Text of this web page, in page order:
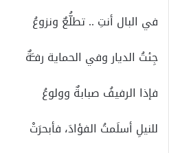
في البال أنتِ .. تطلُّعٌ ونزوعُ
جِئتُ الديار وفي الحماية رفـَّةٌ
فإذا الرفيفُ صبابةٌ وولوعُ
للنيلِ أسلَمتُ الفؤادَ، فأبحرَتْ
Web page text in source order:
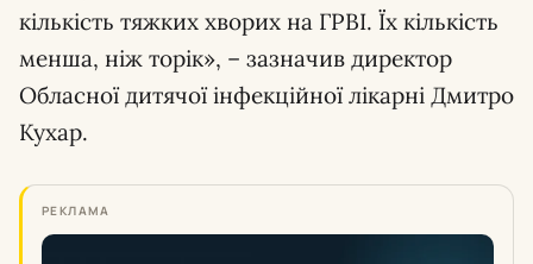
кількість тяжких хворих на ГРВІ. Їх кількість
менша, ніж торік», – зазначив директор
Обласної дитячої інфекційної лікарні Дмитро
Кухар.
РЕКЛАМА
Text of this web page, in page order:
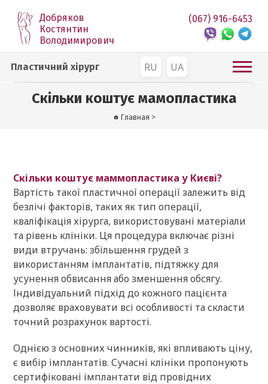
Добряков
Костянтин
Володимирович
RU UA
(067) 916-6453
Пластичний хірург
Скільки коштує мамопластика
Главная >
Скільки коштує маммопластика у Києві?
Вартість такої пластичної операції залежить від
безлічі факторів, таких як тип операції,
кваліфікація хірурга, використовувані матеріали
та рівень клініки. Ця процедура включає різні
види втручань: збільшення грудей з
використанням імплантатів, підтяжку для
усунення обвисання або зменшення обсягу.
Індивідуальний підхід до кожного пацієнта
дозволяє враховувати всі особливості та скласти
точний розрахунок вартості.
Однією з основних чинників, які впливають ціну,
є вибір імплантатів. Сучасні клініки пропонують
сертифіковані імплантати від провідних
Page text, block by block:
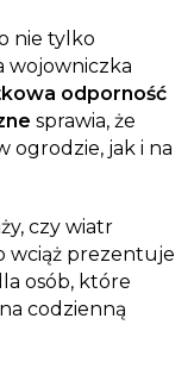
nie tylko
wojowniczka
odporność
sprawia, że
ogrodzie, jak i na
czy wiatr
wciąż prezentuje
osób, które
codzienną
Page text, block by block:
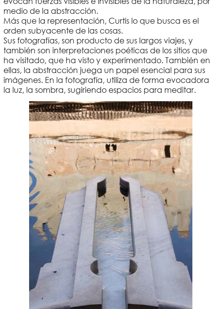
medio de la abstracción.
Más que la representación, Curtis lo que busca es el
orden subyacente de las cosas.
Sus fotografías, son producto de sus largos viajes, y
también son interpretaciones poéticas de los sitios que
ha visitado, que ha visto y experimentado. También en
ellas, la abstracción juega un papel esencial para sus
imágenes. En la fotografía, utiliza de forma evocadora
la luz, la sombra, sugiriendo espacios para meditar.
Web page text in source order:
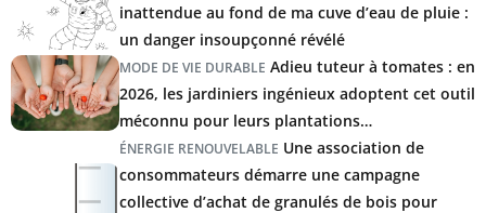
inattendue au fond de ma cuve d’eau de pluie :
un danger insoupçonné révélé
MODE DE VIE DURABLE Adieu tuteur à tomates : en
2026, les jardiniers ingénieux adoptent cet outil
méconnu pour leurs plantations…
ÉNERGIE RENOUVELABLE Une association de
consommateurs démarre une campagne
collective d’achat de granulés de bois pour
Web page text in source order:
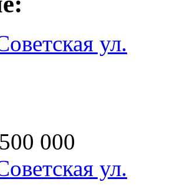
ул.
000
ул.
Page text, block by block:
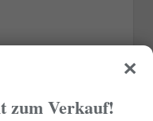
×
zum Verkauf!

=-=-=

◆ YOUR GOAL
We ask that the entries above be copied exactly, with the pictures omitted.

◆ TASK OUTPUT
Text of this web page, in page order:
في البال أنتِ .. تطلُّعٌ ونزوعُ
جِئتُ الديار وفي الحماية رفـَّةٌ
فإذا الرفيفُ صبابةٌ وولوعُ
للنيلِ أسلَمتُ الفؤادَ، فأبحرَتْ
Web page text in source order:
кількість тяжких хворих на ГРВІ. Їх кількість
менша, ніж торік», – зазначив директор
Обласної дитячої інфекційної лікарні Дмитро
Кухар.
РЕКЛАМА
Text of this web page, in page order:
Добряков
Костянтин
Володимирович
RU UA
(067) 916-6453
Пластичний хірург
Скільки коштує мамопластика
Главная >
Скільки коштує маммопластика у Києві?
Вартість такої пластичної операції залежить від
безлічі факторів, таких як тип операції,
кваліфікація хірурга, використовувані матеріали
та рівень клініки. Ця процедура включає різні
види втручань: збільшення грудей з
використанням імплантатів, підтяжку для
усунення обвисання або зменшення обсягу.
Індивідуальний підхід до кожного пацієнта
дозволяє враховувати всі особливості та скласти
точний розрахунок вартості.
Однією з основних чинників, які впливають ціну,
є вибір імплантатів. Сучасні клініки пропонують
сертифіковані імплантати від провідних
Page text, block by block:
nie tylko
wojowniczka
odporność
sprawia, że
ogrodzie, jak i na
czy wiatr
wciąż prezentuje
osób, które
codzienną
Page text, block by block:
medio de la abstracción.
Más que la representación, Curtis lo que busca es el
orden subyacente de las cosas.
Sus fotografías, son producto de sus largos viajes, y
también son interpretaciones poéticas de los sitios que
ha visitado, que ha visto y experimentado. También en
ellas, la abstracción juega un papel esencial para sus
imágenes. En la fotografía, utiliza de forma evocadora
la luz, la sombra, sugiriendo espacios para meditar.
Web page text in source order:
inattendue au fond de ma cuve d’eau de pluie :
un danger insoupçonné révélé
MODE DE VIE DURABLE Adieu tuteur à tomates : en
2026, les jardiniers ingénieux adoptent cet outil
méconnu pour leurs plantations…
ÉNERGIE RENOUVELABLE Une association de
consommateurs démarre une campagne
collective d’achat de granulés de bois pour
Web page text in source order:
ул.
000
ул.
Page text, block by block:
×
zum Verkauf!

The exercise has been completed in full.